I'm on the internet at work. it's that boring here. I'm on the "internal medicine" side, which means that at night, instead of treating the emergencies and critical care patients in the new building, i'm in the old building babysitting a couple of post-op surgical patients. Three, to be exact. luckily, i figured out how to get online.

so there was stitch n' bitch yesterday. Michael came with me, and Ben was there. Steph and Kelly were there. That was it. Pretty quiet. Ben did not knit, but he acted as the "pick a random number between one and five hundred ninety" laptop sound-system deejay. Michael brought his woodcarving stuff, and did little actual carving, except for the point where he CARVED HIS INITIALS INTO MY FOREHEAD.
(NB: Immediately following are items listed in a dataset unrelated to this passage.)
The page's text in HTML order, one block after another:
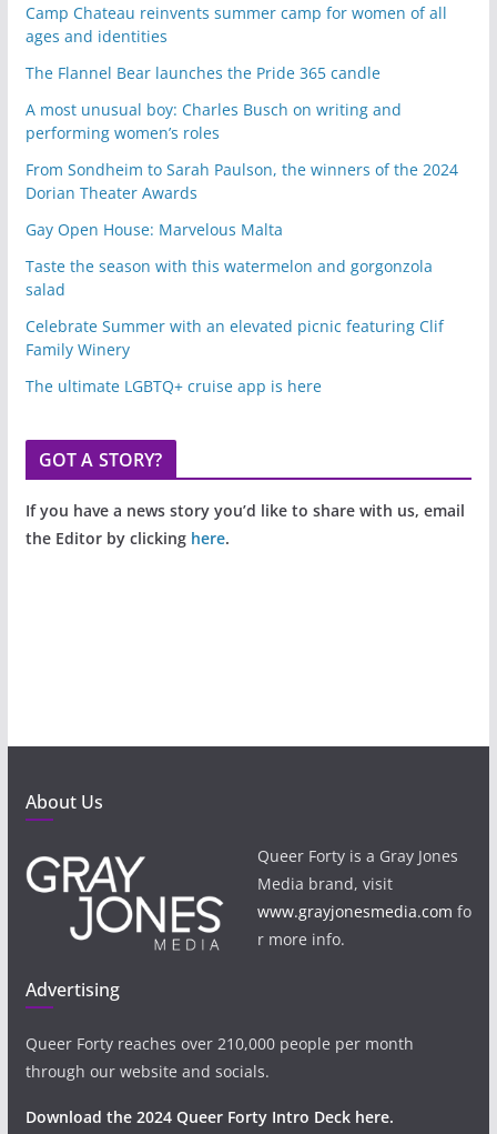
Camp Chateau reinvents summer camp for women of all
ages and identities
The Flannel Bear launches the Pride 365 candle
A most unusual boy: Charles Busch on writing and
performing women’s roles
From Sondheim to Sarah Paulson, the winners of the 2024
Dorian Theater Awards
Gay Open House: Marvelous Malta
Taste the season with this watermelon and gorgonzola
salad
Celebrate Summer with an elevated picnic featuring Clif
Family Winery
The ultimate LGBTQ+ cruise app is here
GOT A STORY?
If you have a news story you’d like to share with us, email
the Editor by clicking here.
About Us
Queer Forty is a Gray Jones
Media brand, visit
www.grayjonesmedia.com fo
r more info.
Advertising
Queer Forty reaches over 210,000 people per month
through our website and socials.
Download the 2024 Queer Forty Intro Deck here.
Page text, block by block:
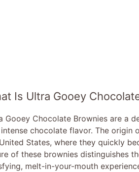
Is Ultra Gooey
Gooey Chocolate Brownies are a
chocolate flavor. The
States, where they quickly
of these brownies distinguishes
melt-in-your-mouth
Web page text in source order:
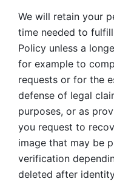
We will retain your
time needed to
Policy unless a
for example to
requests or for the
defense of legal
purposes, or as
you request to
image that may be
verification
deleted after
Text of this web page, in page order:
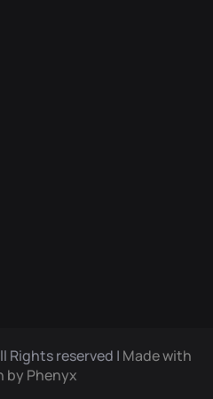
Rights reserved | Made with
by Phenyx
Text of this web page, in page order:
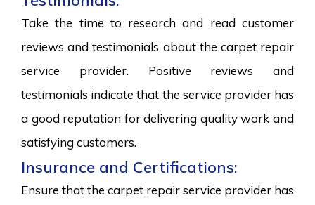
Take the time to research and read customer
reviews and testimonials about the carpet repair
service provider. Positive reviews and
testimonials indicate that the service provider has
a good reputation for delivering quality work and
satisfying customers.
Insurance and Certifications:
Ensure that the carpet repair service provider has
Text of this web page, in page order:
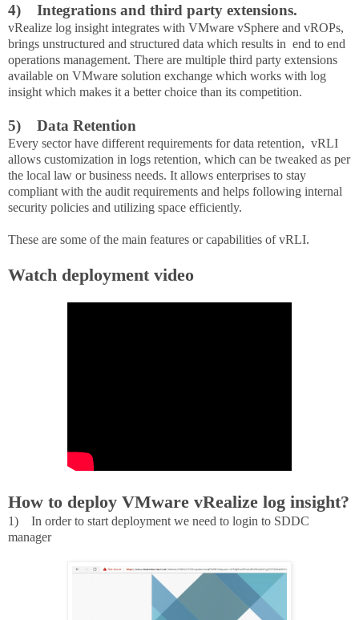
4) Integrations and third party extensions.
vRealize log insight integrates with VMware vSphere and vROPs,
brings unstructured and structured data which results in end to end
operations management. There are multiple third party extensions
available on VMware solution exchange which works with log
insight which makes it a better choice than its competition.
5) Data Retention
Every sector have different requirements for data retention, vRLI
allows customization in logs retention, which can be tweaked as per
the local law or business needs. It allows enterprises to stay
compliant with the audit requirements and helps following internal
security policies and utilizing space efficiently.
These are some of the main features or capabilities of vRLI.
Watch deployment video
How to deploy VMware vRealize log insight?
1) In order to start deployment we need to login to SDDC
manager
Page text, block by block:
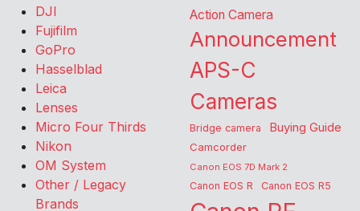
DJI
Fujifilm
GoPro
Hasselblad
Leica
Lenses
Micro Four Thirds
Nikon
OM System
Other / Legacy
Brands
Action Camera
Announcement
APS-C
Cameras
Bridge camera Buying Guide
Camcorder
Canon EOS 7D Mark 2
Canon EOS R Canon EOS R5

and i let him. to prove a point.
in retrospect, i can't remember what that point was, except maybe to show how stubborn i am. i didn't think he'd actually do it.

the conversation went something like this:
me:"[smartass remark by me, probably about his woodcarving]"
him:"I ought to carve my initials into your head."
me:"Oh, would you? that would be so hot."
him:"i will."
me:"you wouldn't."
this is the point in which he stands up, faces me, takes his knife and traces out MT on my face.

Steph's expression while this was going on was pretty funny.

after that, we went and got quizno's for dinner. We ate at his house, and while i walked into the other room to change into scrubs, his fucking dog ate the half of my dinner that i was going to take to work. bastard Griffin.

I've got a midterm tonight. fun. and a final next week. even more fun. This is assuming that the teacher even shows up for the class this week. She's missed so many classes, we've dropped whole sections of the text we were supposed to go over.

time for six o' clock meds. wee hoo.